T wants riders to speak up about selling naming rights

The MBTA wants to hear more from the public about its decision to sell naming rights for subway stations to corporate sponsors.

To get feedback, the transit agency, will conduct focus groups before the fall when the transit authority will start seeking corporate sponsors to get more revenue for the financially challenged agency.

“You’ve got all the pros; you don’t have any cons,” said MBTA Board Chairman John Jenkins at a meeting Wednesday. “I’d like to hear some of what the people believe and I think you only get that through the focus groups”

The MBTA might consider sponsorship of wifi on the commuter rail, which MBTA Assistant General Manager for Real Estate Development Mark Boyle said would allow the transit agency to expand and upgrade the service, which is spotty on some trains.
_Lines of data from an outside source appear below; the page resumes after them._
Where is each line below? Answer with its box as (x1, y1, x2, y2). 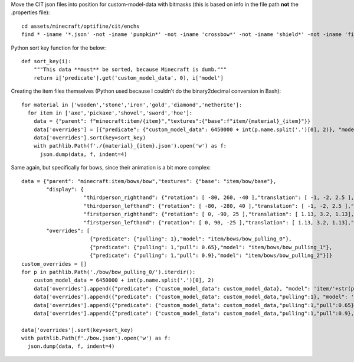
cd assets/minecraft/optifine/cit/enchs (21, 22, 140, 30)
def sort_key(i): (21, 58, 71, 64)
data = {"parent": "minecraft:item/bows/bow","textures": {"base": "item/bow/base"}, (21, 178, 277, 184)
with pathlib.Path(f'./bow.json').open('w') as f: (21, 335, 171, 342)
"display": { (46, 186, 84, 193)
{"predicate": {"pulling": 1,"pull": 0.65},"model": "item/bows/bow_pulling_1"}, (89, 244, 333, 250)
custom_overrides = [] (21, 260, 87, 267)
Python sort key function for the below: (11, 44, 106, 51)
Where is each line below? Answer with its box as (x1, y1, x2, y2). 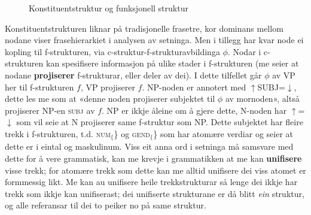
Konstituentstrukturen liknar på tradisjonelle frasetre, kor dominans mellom (5, 22, 283, 34)
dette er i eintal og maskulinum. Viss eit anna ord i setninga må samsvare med (5, 140, 294, 153)
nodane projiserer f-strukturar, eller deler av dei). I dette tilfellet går (5, 68, 262, 81)
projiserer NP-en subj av (5, 104, 95, 116)
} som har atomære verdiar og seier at (153, 127, 294, 140)
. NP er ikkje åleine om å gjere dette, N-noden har (102, 104, 287, 116)
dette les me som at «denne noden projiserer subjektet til (5, 92, 215, 105)
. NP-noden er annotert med (142, 80, 246, 93)
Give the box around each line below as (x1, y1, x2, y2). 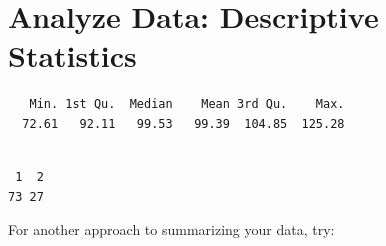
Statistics (8, 35, 137, 76)
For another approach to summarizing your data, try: (8, 219, 335, 240)
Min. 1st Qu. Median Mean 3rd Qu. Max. (29, 97, 345, 112)
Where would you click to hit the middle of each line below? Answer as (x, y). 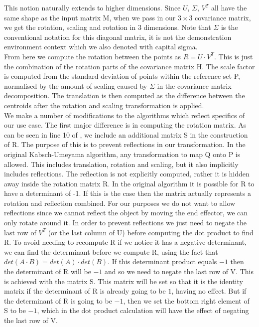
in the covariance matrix (194, 85)
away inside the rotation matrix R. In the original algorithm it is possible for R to (129, 183)
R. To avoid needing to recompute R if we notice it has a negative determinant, (126, 242)
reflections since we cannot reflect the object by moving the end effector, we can (126, 213)
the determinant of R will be (48, 271)
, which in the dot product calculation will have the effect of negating (143, 310)
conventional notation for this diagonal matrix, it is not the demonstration (118, 37)
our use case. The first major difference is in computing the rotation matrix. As (125, 125)
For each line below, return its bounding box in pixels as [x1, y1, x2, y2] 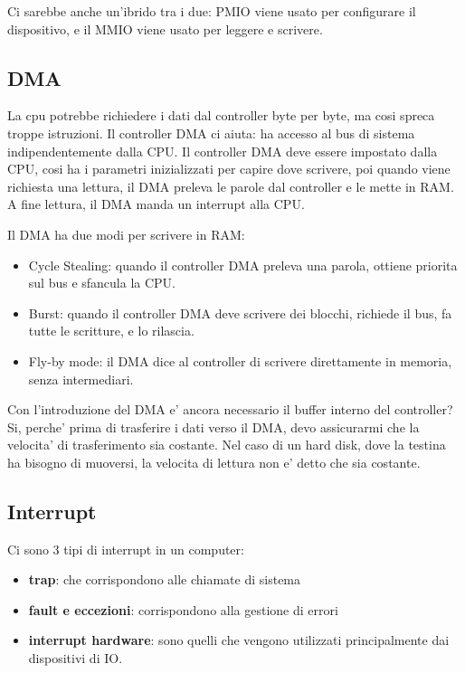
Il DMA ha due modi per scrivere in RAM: [7, 224, 245, 243]
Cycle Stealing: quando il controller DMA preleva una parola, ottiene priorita [28, 255, 458, 274]
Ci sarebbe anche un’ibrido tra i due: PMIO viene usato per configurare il [7, 2, 416, 20]
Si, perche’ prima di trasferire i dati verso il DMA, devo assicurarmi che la [7, 417, 420, 436]
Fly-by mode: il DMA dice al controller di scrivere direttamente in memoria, [28, 351, 452, 370]
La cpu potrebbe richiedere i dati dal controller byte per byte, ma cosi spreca [7, 106, 435, 125]
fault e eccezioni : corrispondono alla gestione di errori [28, 600, 338, 619]
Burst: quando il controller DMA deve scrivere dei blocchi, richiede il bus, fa [28, 303, 452, 322]
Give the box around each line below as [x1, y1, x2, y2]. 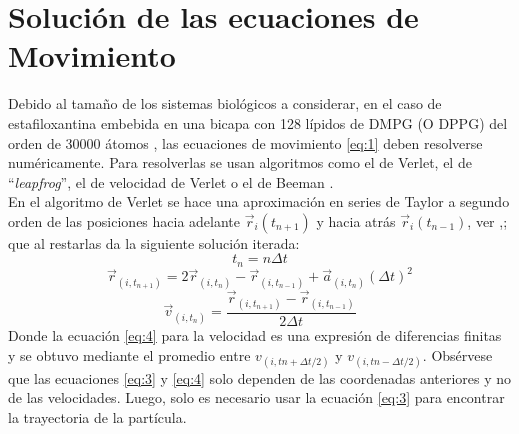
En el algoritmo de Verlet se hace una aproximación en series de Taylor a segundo [8, 191, 510, 212]
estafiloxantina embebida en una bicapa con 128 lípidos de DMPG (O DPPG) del [8, 112, 508, 133]
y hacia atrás [316, 210, 396, 231]
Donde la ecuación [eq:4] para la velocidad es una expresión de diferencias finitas [8, 325, 502, 346]
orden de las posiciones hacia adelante [8, 210, 241, 231]
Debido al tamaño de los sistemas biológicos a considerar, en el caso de [8, 93, 442, 114]
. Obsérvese [422, 344, 493, 365]
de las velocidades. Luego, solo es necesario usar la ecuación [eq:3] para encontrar [8, 387, 505, 408]
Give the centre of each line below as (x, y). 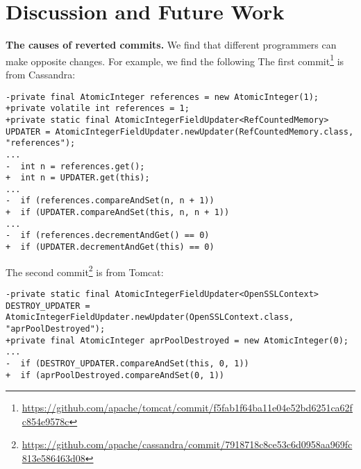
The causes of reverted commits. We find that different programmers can (171, 45)
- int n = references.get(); (75, 166)
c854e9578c (45, 421)
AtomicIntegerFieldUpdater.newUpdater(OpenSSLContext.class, (150, 317)
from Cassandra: (41, 74)
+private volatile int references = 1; (98, 109)
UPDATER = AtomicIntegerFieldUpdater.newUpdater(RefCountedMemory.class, (180, 131)
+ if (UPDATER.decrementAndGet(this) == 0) (110, 247)
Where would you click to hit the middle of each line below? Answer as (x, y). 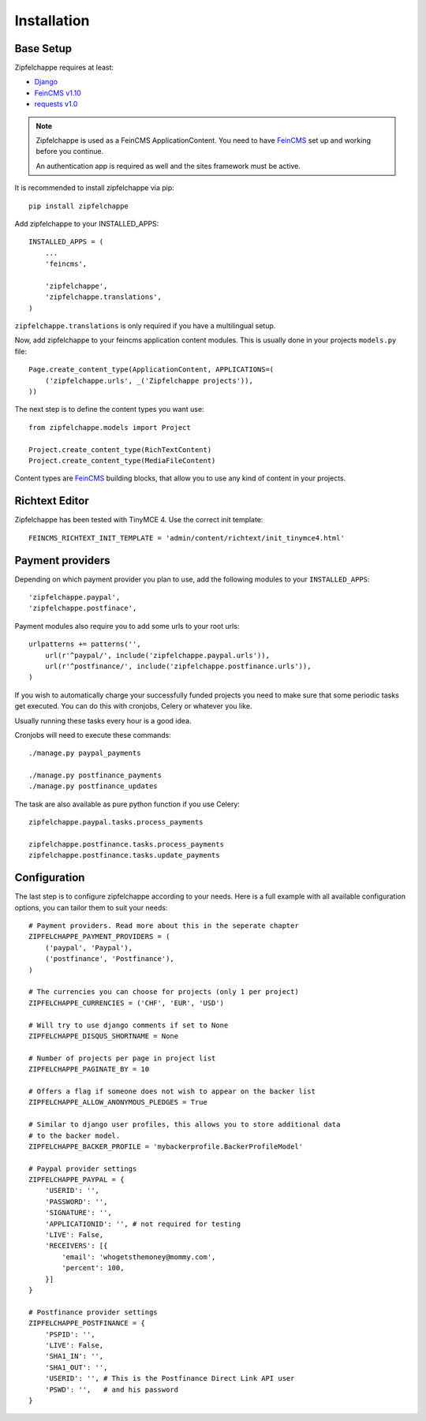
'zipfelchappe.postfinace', (83, 608)
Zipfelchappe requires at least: (64, 68)
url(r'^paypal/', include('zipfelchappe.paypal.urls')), (157, 655)
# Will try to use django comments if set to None (129, 1025)
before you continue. (70, 151)
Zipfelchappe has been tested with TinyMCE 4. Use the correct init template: (139, 520)
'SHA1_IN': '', (74, 1356)
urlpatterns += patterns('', (85, 644)
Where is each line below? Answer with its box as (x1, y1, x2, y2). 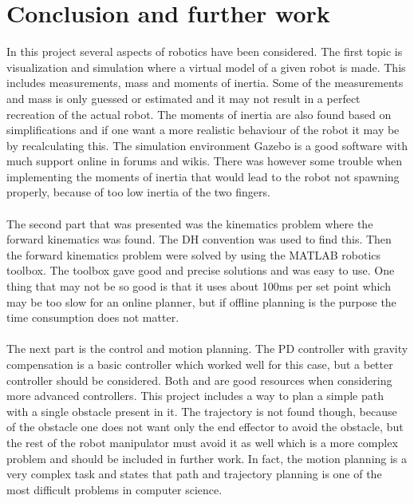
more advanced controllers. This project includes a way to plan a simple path (6, 387, 384, 404)
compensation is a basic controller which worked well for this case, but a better (6, 356, 393, 372)
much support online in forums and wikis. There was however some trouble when (6, 152, 403, 169)
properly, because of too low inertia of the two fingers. (6, 184, 270, 200)
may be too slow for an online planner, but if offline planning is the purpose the (6, 293, 396, 310)
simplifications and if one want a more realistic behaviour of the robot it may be (6, 121, 400, 138)
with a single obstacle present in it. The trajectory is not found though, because (6, 402, 397, 419)
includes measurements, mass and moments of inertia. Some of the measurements (6, 74, 404, 91)
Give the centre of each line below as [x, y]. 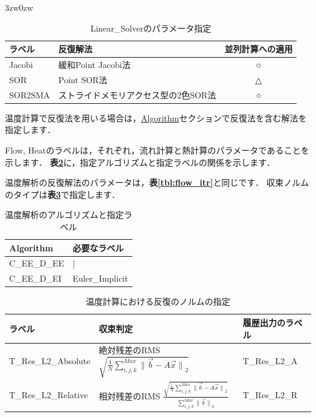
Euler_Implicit [100, 278]
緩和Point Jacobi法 [94, 65]
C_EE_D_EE [37, 263]
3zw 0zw [19, 7]
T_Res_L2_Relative [49, 395]
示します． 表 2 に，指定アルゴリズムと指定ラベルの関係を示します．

“It’s so popular and so many people are on the system that it doesn’t have the capacity and it hasn’t been upgraded,” Boyle said.

Boyle also said that while corporate sponsorships might help pay for station maintenance and possibly landscaping, that work would be done by the MBTA.

“We would continue to do the cleaning but the revenue that we’re being paid… would be able to provide us an increase in maintenance… There’s an expectation on the part of folks that sponsor stations that the stations will be well maintained,” Boyle said.

Boyle had settled on sponsorship signs in a font identical to station names but Transportation Secretary Richard Davey suggested that might be confusing to people, and asked Boyle to present a wider range of options to focus groups.